Stored entries
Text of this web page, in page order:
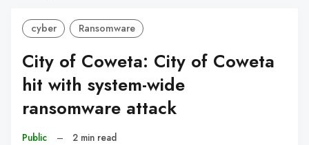
cyber Ransomware
City of Coweta: City of Coweta
hit with system-wide
ransomware attack
Public – 2 min read
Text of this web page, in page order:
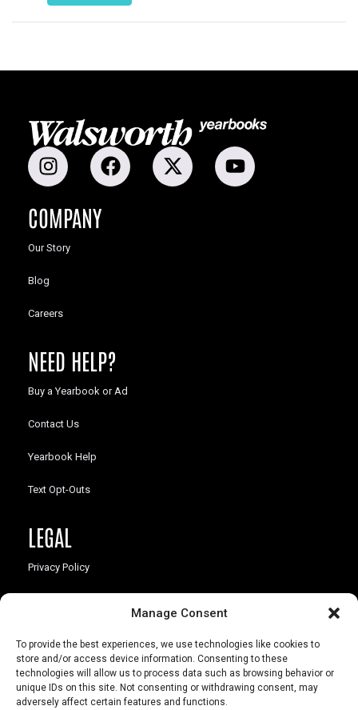
Manage Consent
To provide the best experiences, we use technologies like cookies to
store and/or access device information. Consenting to these
technologies will allow us to process data such as browsing behavior or
unique IDs on this site. Not consenting or withdrawing consent, may
adversely affect certain features and functions.
COMPANY
Our Story
Blog
Careers
NEED HELP?
Buy a Yearbook or Ad
Contact Us
Yearbook Help
Text Opt-Outs
LEGAL
Privacy Policy
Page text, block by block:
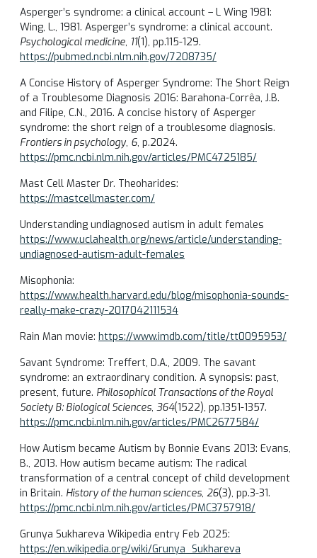
Asperger’s syndrome: a clinical account – L Wing 1981:
Wing, L., 1981. Asperger’s syndrome: a clinical account.
Psychological medicine, 11(1), pp.115-129.
https://pubmed.ncbi.nlm.nih.gov/7208735/
A Concise History of Asperger Syndrome: The Short Reign
of a Troublesome Diagnosis 2016: Barahona-Corrêa, J.B.
and Filipe, C.N., 2016. A concise history of Asperger
syndrome: the short reign of a troublesome diagnosis.
Frontiers in psychology, 6, p.2024.
https://pmc.ncbi.nlm.nih.gov/articles/PMC4725185/
Mast Cell Master Dr. Theoharides:
https://mastcellmaster.com/
Understanding undiagnosed autism in adult females
https://www.uclahealth.org/news/article/understanding-
undiagnosed-autism-adult-females
Misophonia:
https://www.health.harvard.edu/blog/misophonia-sounds-
really-make-crazy-2017042111534
Rain Man movie: https://www.imdb.com/title/tt0095953/
Savant Syndrome: Treffert, D.A., 2009. The savant
syndrome: an extraordinary condition. A synopsis: past,
present, future. Philosophical Transactions of the Royal
Society B: Biological Sciences, 364(1522), pp.1351-1357.
https://pmc.ncbi.nlm.nih.gov/articles/PMC2677584/
How Autism became Autism by Bonnie Evans 2013: Evans,
B., 2013. How autism became autism: The radical
transformation of a central concept of child development
in Britain. History of the human sciences, 26(3), pp.3-31.
https://pmc.ncbi.nlm.nih.gov/articles/PMC3757918/
Grunya Sukhareva Wikipedia entry Feb 2025:
https://en.wikipedia.org/wiki/Grunya_Sukhareva
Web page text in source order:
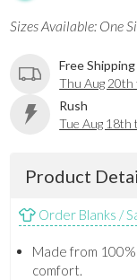
Sizes Available: One
Free
Thu Aug 20th
Rush
Tue Aug 18th
Product
Order Blanks /
Made from
comfort.
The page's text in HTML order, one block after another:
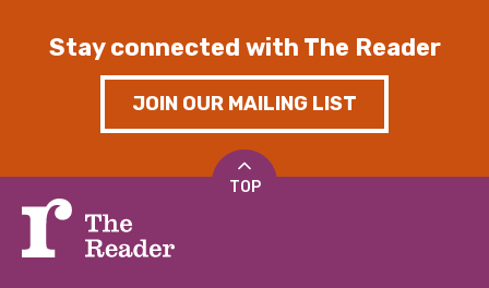
Stay connected with The Reader
JOIN OUR MAILING LIST
TOP
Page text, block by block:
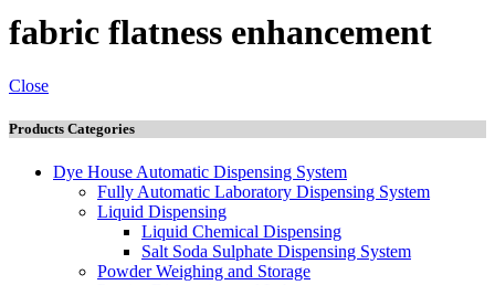
fabric flatness enhancement
Close
Products Categories
Dye House Automatic Dispensing System
Fully Automatic Laboratory Dispensing System
Liquid Dispensing
Liquid Chemical Dispensing
Salt Soda Sulphate Dispensing System
Powder Weighing and Storage
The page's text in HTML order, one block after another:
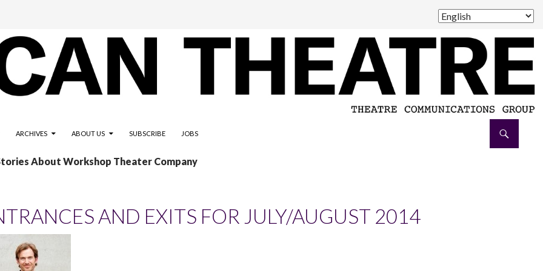
ARCHIVES ABOUT US SUBSCRIBE JOBS
About Workshop Theater Company
AND EXITS FOR JULY/AUGUST 2014
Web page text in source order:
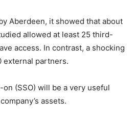
Aberdeen, it showed that about
allowed at least 25 third-
access. In contrast, a shocking
external partners.
(SSO) will be a very useful
assets.
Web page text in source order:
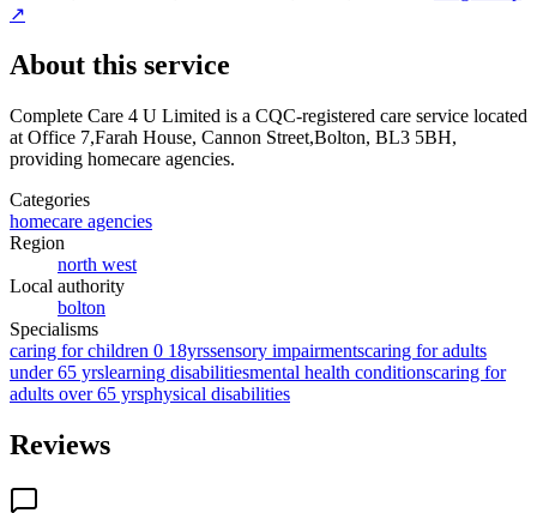
↗
About this service
Complete Care 4 U Limited is a CQC-registered care service located
at Office 7,Farah House, Cannon Street,Bolton, BL3 5BH,
providing homecare agencies.
Categories
homecare agencies
Region
north west
Local authority
bolton
Specialisms
caring for children 0 18yrssensory impairmentscaring for adults
under 65 yrslearning disabilitiesmental health conditionscaring for
adults over 65 yrsphysical disabilities
Reviews
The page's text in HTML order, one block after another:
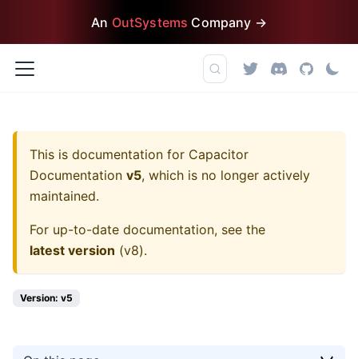
An OutSystems Company →
This is documentation for Capacitor
Documentation v5, which is no longer actively
maintained.
For up-to-date documentation, see the
latest version (v8).
Version: v5
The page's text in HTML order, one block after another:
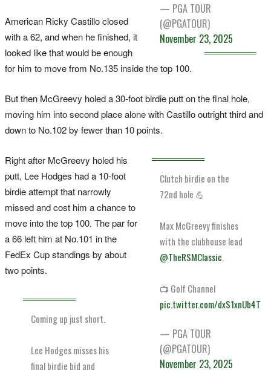
— PGA TOUR
(@PGATOUR)
November 23, 2025
American Ricky Castillo closed
with a 62, and when he finished, it
looked like that would be enough
for him to move from No.135 inside the top 100.
But then McGreevy holed a 30-foot birdie putt on the final hole,
moving him into second place alone with Castillo outright third and
down to No.102 by fewer than 10 points.
Clutch birdie on the
72nd hole 💪
Max McGreevy finishes
with the clubhouse lead
@TheRSMClassic.
📺 Golf Channel
pic.twitter.com/dxS1xnUb4T
— PGA TOUR
(@PGATOUR)
November 23, 2025
Right after McGreevy holed his
putt, Lee Hodges had a 10-foot
birdie attempt that narrowly
missed and cost him a chance to
move into the top 100. The par for
a 66 left him at No.101 in the
FedEx Cup standings by about
two points.
Coming up just short.
Lee Hodges misses his
final birdie bid and
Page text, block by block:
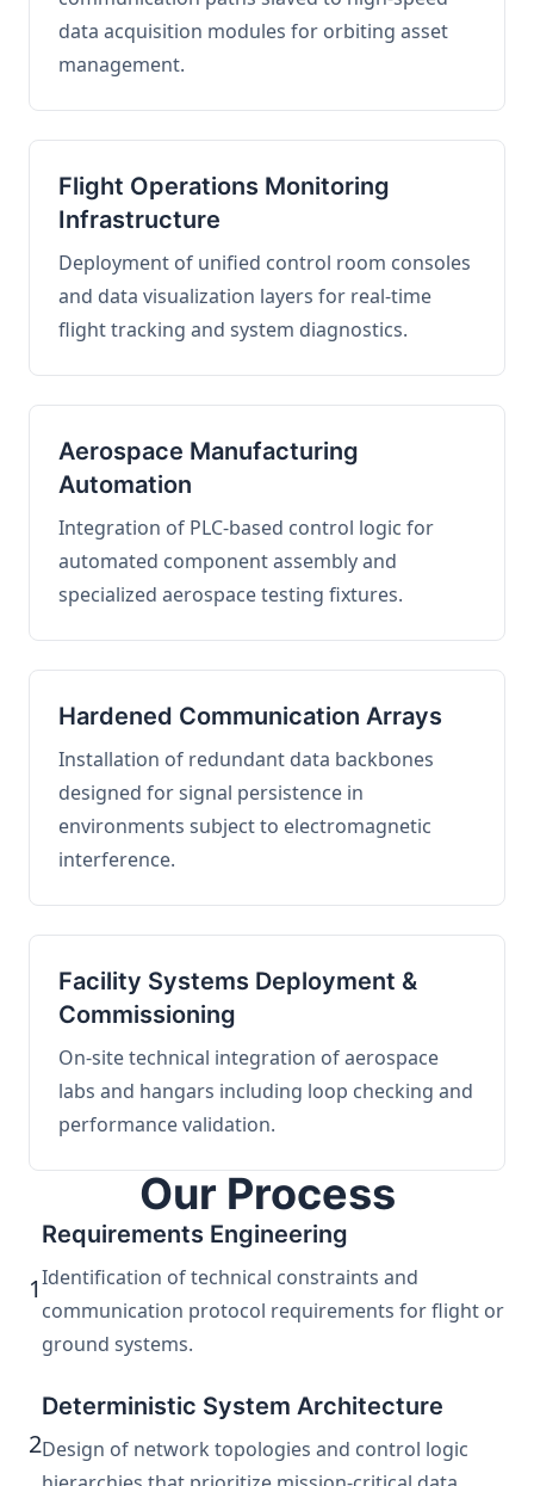
data acquisition modules for orbiting asset
management.
Flight Operations Monitoring
Infrastructure
Deployment of unified control room consoles
and data visualization layers for real-time
flight tracking and system diagnostics.
Aerospace Manufacturing
Automation
Integration of PLC-based control logic for
automated component assembly and
specialized aerospace testing fixtures.
Hardened Communication Arrays
Installation of redundant data backbones
designed for signal persistence in
environments subject to electromagnetic
interference.
Facility Systems Deployment &
Commissioning
On-site technical integration of aerospace
labs and hangars including loop checking and
performance validation.
Our Process
1
Requirements Engineering
Identification of technical constraints and
communication protocol requirements for flight or
ground systems.
2
Deterministic System Architecture
Design of network topologies and control logic
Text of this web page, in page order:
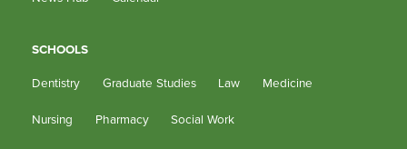
SCHOOLS
Dentistry Graduate Studies Law Medicine
Nursing Pharmacy Social Work
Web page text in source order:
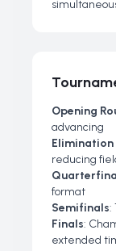
Opening
advancing
Elimination
reducing
format
Semifinals:
Finals:
extended
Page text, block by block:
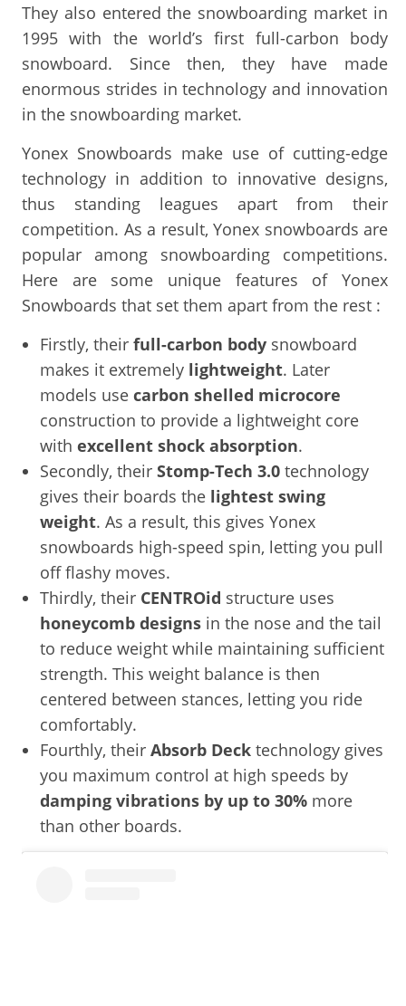
They also entered the snowboarding market in
1995 with the world’s first full-carbon body
snowboard. Since then, they have made
enormous strides in technology and innovation
in the snowboarding market.
Yonex Snowboards make use of cutting-edge
technology in addition to innovative designs,
thus standing leagues apart from their
competition. As a result, Yonex snowboards are
popular among snowboarding competitions.
Here are some unique features of Yonex
Snowboards that set them apart from the rest :
Firstly, their full-carbon body snowboard
makes it extremely lightweight. Later
models use carbon shelled microcore
construction to provide a lightweight core
with excellent shock absorption.
Secondly, their Stomp-Tech 3.0 technology
gives their boards the lightest swing
weight. As a result, this gives Yonex
snowboards high-speed spin, letting you pull
off flashy moves.
Thirdly, their CENTROid structure uses
honeycomb designs in the nose and the tail
to reduce weight while maintaining sufficient
strength. This weight balance is then
centered between stances, letting you ride
comfortably.
Fourthly, their Absorb Deck technology gives
you maximum control at high speeds by
damping vibrations by up to 30% more
than other boards.
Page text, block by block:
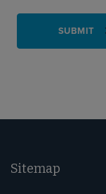
SUBMIT
Sitemap
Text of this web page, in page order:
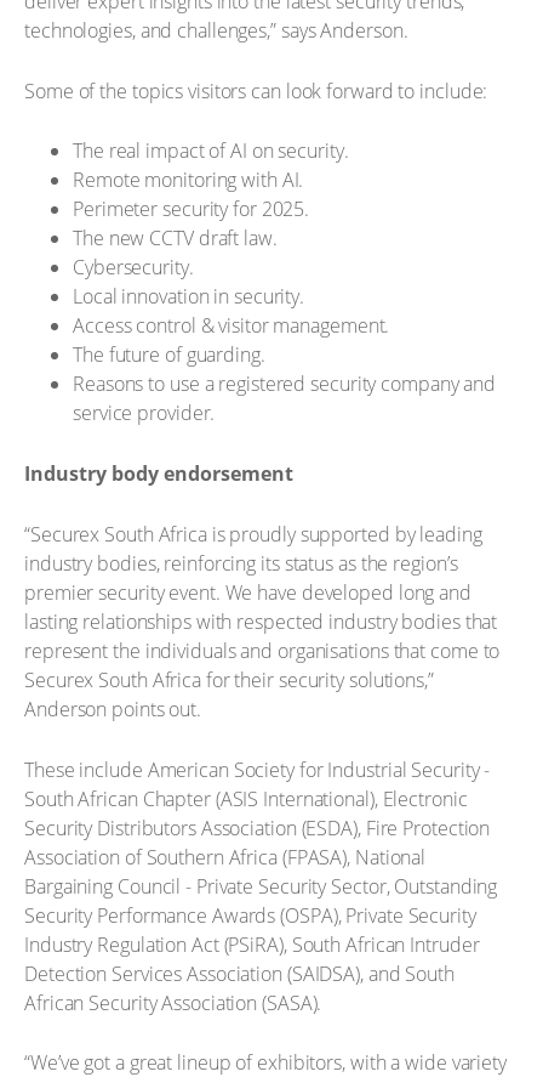
technologies, and challenges,” says Anderson.
Some of the topics visitors can look forward to include:
The real impact of AI on security.
Remote monitoring with AI.
Perimeter security for 2025.
The new CCTV draft law.
Cybersecurity.
Local innovation in security.
Access control & visitor management.
The future of guarding.
Reasons to use a registered security company and
service provider.
Industry body endorsement
“Securex South Africa is proudly supported by leading
industry bodies, reinforcing its status as the region’s
premier security event. We have developed long and
lasting relationships with respected industry bodies that
represent the individuals and organisations that come to
Securex South Africa for their security solutions,”
Anderson points out.
These include American Society for Industrial Security -
South African Chapter (ASIS International), Electronic
Security Distributors Association (ESDA), Fire Protection
Association of Southern Africa (FPASA), National
Bargaining Council - Private Security Sector, Outstanding
Security Performance Awards (OSPA), Private Security
Industry Regulation Act (PSiRA), South African Intruder
Detection Services Association (SAIDSA), and South
African Security Association (SASA).
“We’ve got a great lineup of exhibitors, with a wide variety
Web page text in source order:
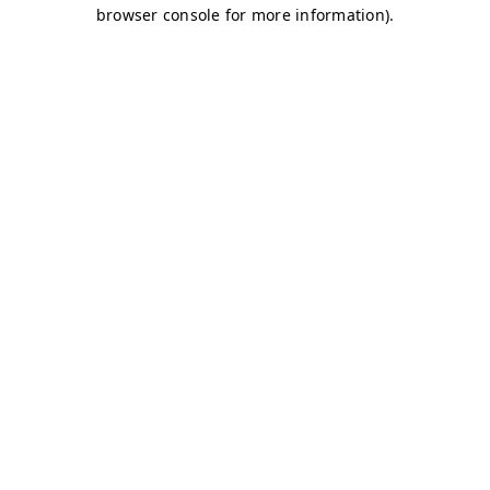
browser console for more information).
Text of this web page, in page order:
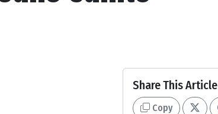
Share This Article
Copy
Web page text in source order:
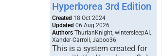
Hyperborea 3rd Edition
Created 18 Oct 2024
Updated 06 Aug 2026
Authors ThurianKnight, wintersleepAI,
Xander-Carroll, Jaboo36
This is a system created for
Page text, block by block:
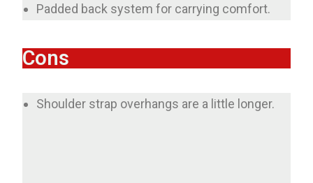
Padded back system for carrying comfort.
Cons
Shoulder strap overhangs are a little longer.
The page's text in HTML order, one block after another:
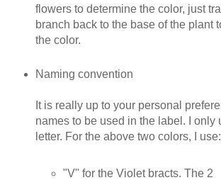
flowers to determine the color, just
branch back to the base of the plant
the color.
Naming convention
It is really up to your personal
names to be used in the label. I only
letter. For the above two colors, I use:
"V" for the Violet bracts. The 2
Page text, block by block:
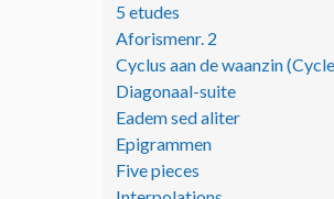
5 etudes
Aforismenr. 2
Cyclus aan de waanzin
Diagonaal-suite
Eadem sed aliter
Epigrammen
Five pieces

• _EXERCISE DETAILS_
Both the line above containing "honeycomb designs in the nose and the tail" and the line containing "Bargaining Council - Private" belong in the copy, along with every line between them; print these exactly and omit the pictures.

• _YOUR RESPONSE_
honeycomb designs in the nose and the tail
to reduce weight while maintaining sufficient
strength. This weight balance is then
centered between stances, letting you ride
comfortably.
Fourthly, their Absorb Deck technology gives
you maximum control at high speeds by
damping vibrations by up to 30% more
than other boards.
Page text, block by block:
SUBMIT
Sitemap
Text of this web page, in page order:
technologies, and challenges,” says Anderson.
Some of the topics visitors can look forward to include:
The real impact of AI on security.
Remote monitoring with AI.
Perimeter security for 2025.
The new CCTV draft law.
Cybersecurity.
Local innovation in security.
Access control & visitor management.
The future of guarding.
Reasons to use a registered security company and
service provider.
Industry body endorsement
“Securex South Africa is proudly supported by leading
industry bodies, reinforcing its status as the region’s
premier security event. We have developed long and
lasting relationships with respected industry bodies that
represent the individuals and organisations that come to
Securex South Africa for their security solutions,”
Anderson points out.
These include American Society for Industrial Security -
South African Chapter (ASIS International), Electronic
Security Distributors Association (ESDA), Fire Protection
Association of Southern Africa (FPASA), National
Bargaining Council - Private Security Sector, Outstanding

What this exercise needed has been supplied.